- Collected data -
------------------------------

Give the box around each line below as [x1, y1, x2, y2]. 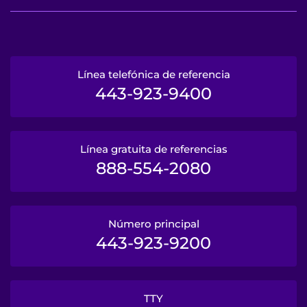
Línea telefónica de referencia [77, 67, 230, 81]
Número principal [108, 217, 199, 230]
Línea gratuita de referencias [79, 142, 228, 156]
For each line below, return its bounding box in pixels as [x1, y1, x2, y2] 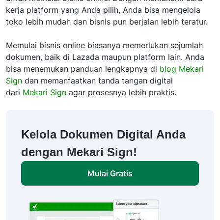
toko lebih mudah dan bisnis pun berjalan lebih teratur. [6, 17, 208, 27]
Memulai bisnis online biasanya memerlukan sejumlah [6, 40, 203, 51]
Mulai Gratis [87, 168, 133, 179]
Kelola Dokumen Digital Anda [21, 128, 186, 141]
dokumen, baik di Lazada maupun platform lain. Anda [6, 52, 204, 62]
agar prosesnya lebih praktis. [66, 87, 176, 98]
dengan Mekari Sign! [21, 145, 137, 159]
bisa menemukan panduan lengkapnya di [6, 64, 160, 74]
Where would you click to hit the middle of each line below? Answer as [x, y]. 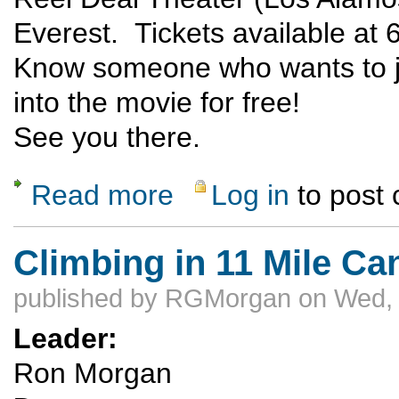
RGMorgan [228, 298]
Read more [102, 195]
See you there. [115, 138]
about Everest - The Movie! [244, 186]
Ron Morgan [93, 374]
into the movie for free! [157, 103]
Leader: [69, 339]
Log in [251, 195]
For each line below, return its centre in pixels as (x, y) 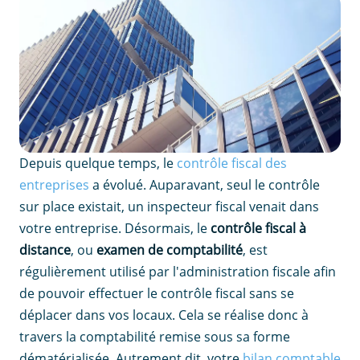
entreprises (54, 185)
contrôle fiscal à (258, 228)
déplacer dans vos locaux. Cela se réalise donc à (164, 315)
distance (45, 250)
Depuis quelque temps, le (98, 163)
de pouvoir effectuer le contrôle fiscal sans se (157, 293)
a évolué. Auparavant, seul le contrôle (205, 185)
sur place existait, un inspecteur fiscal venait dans (169, 207)
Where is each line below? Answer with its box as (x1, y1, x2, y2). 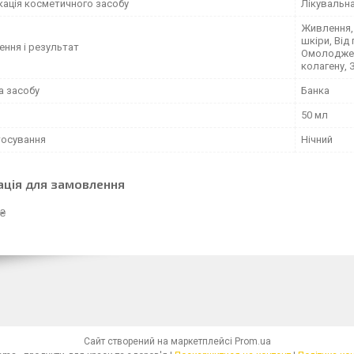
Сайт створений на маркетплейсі (83, 335, 235, 347)
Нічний (301, 133, 333, 145)
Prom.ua (234, 335, 271, 347)
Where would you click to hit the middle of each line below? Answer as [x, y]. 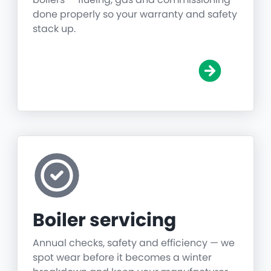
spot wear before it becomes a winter [122, 258]
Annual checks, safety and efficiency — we [134, 243]
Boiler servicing [104, 220]
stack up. [54, 29]
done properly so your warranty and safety [135, 15]

------------------------------

Give back exactly the lines from the top of the records to the line containing "dokumen, baik di", both included, and no pictures.

- EXERCISE SOLUTION -
Give the box around each line below as [x1, y1, x2, y2]. 
Línea telefónica de referencia [77, 67, 230, 81]
Número principal [108, 217, 199, 230]
Línea gratuita de referencias [79, 142, 228, 156]
For each line below, return its bounding box in pixels as [x1, y1, x2, y2] 
toko lebih mudah dan bisnis pun berjalan lebih teratur. [6, 17, 208, 27]
Memulai bisnis online biasanya memerlukan sejumlah [6, 40, 203, 51]
Mulai Gratis [87, 168, 133, 179]
Kelola Dokumen Digital Anda [21, 128, 186, 141]
dokumen, baik di Lazada maupun platform lain. Anda [6, 52, 204, 62]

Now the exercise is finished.